[Source data — start]
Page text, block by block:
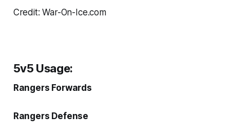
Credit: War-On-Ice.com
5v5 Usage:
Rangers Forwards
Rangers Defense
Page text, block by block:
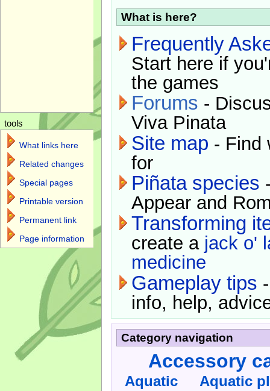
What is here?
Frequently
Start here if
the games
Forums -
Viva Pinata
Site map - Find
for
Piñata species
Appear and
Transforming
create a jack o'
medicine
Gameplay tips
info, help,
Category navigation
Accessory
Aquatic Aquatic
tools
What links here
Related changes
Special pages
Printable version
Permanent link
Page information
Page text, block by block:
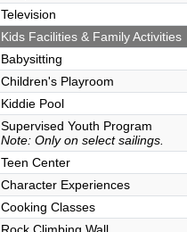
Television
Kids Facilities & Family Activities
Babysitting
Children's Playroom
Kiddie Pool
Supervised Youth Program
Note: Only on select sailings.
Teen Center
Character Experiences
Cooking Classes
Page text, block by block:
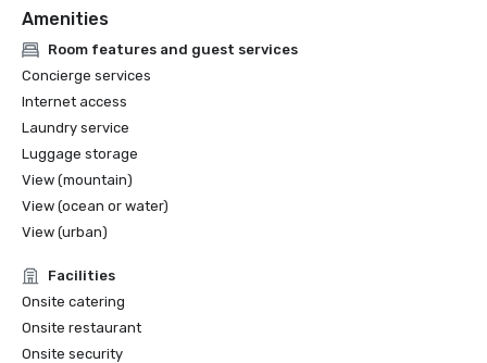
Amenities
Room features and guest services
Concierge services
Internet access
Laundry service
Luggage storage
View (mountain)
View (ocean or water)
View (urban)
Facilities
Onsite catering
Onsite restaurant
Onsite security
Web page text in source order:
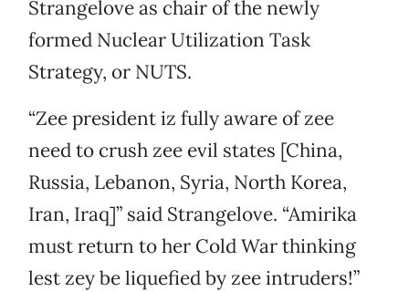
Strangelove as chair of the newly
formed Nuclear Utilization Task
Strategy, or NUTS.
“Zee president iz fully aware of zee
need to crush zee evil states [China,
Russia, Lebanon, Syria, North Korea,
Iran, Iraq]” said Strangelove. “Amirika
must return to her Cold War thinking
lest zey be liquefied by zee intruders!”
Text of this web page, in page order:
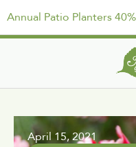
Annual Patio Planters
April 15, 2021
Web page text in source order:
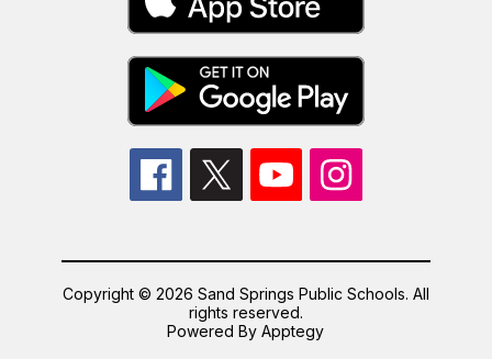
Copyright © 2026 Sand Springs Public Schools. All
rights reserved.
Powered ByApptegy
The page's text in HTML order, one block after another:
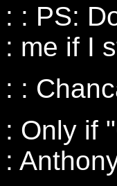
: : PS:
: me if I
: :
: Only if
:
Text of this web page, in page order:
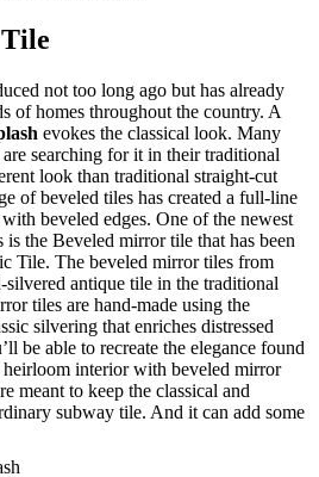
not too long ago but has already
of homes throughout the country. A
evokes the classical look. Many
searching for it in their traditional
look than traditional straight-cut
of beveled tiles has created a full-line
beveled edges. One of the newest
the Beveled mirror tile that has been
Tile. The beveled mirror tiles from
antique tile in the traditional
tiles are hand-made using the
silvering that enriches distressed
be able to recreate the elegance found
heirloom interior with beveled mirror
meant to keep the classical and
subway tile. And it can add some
[Source data — finish]
_The problem_
Please print the data above once more, exactly and without images.

_Response area_
Page text, block by block:
Credit: War-On-Ice.com
5v5 Usage:
Rangers Forwards
Rangers Defense
Page text, block by block:
What is here?
Frequently
Start here if
the games
Forums -
Viva Pinata
Site map - Find
for
Piñata species
Appear and
Transforming
create a jack o'
medicine
Gameplay tips
info, help,
Category navigation
Accessory
Aquatic Aquatic
tools
What links here
Related changes
Special pages
Printable version
Permanent link
Page information
Page text, block by block:
Television
Kids Facilities & Family Activities
Babysitting
Children's Playroom
Kiddie Pool
Supervised Youth Program
Note: Only on select sailings.
Teen Center
Character Experiences
Cooking Classes
Page text, block by block:
Amenities
Room features and guest services
Concierge services
Internet access
Laundry service
Luggage storage
View (mountain)
View (ocean or water)
View (urban)
Facilities
Onsite catering
Onsite restaurant
Onsite security
Web page text in source order:
Strangelove as chair of the newly
formed Nuclear Utilization Task
Strategy, or NUTS.
“Zee president iz fully aware of zee
need to crush zee evil states [China,
Russia, Lebanon, Syria, North Korea,
Iran, Iraq]” said Strangelove. “Amirika
must return to her Cold War thinking
lest zey be liquefied by zee intruders!”
Text of this web page, in page order:
Annual Patio Planters
April 15, 2021
Web page text in source order:
Copyright © 2026 Sand Springs Public Schools. All
rights reserved.
Powered ByApptegy
The page's text in HTML order, one block after another:
: : PS:
: me if I
: :
: Only if
:
Text of this web page, in page order:
not too long ago but has already
of homes throughout the country. A
evokes the classical look. Many
searching for it in their traditional
look than traditional straight-cut
of beveled tiles has created a full-line
beveled edges. One of the newest
the Beveled mirror tile that has been
Tile. The beveled mirror tiles from
antique tile in the traditional
tiles are hand-made using the
silvering that enriches distressed
be able to recreate the elegance found
heirloom interior with beveled mirror
meant to keep the classical and
subway tile. And it can add some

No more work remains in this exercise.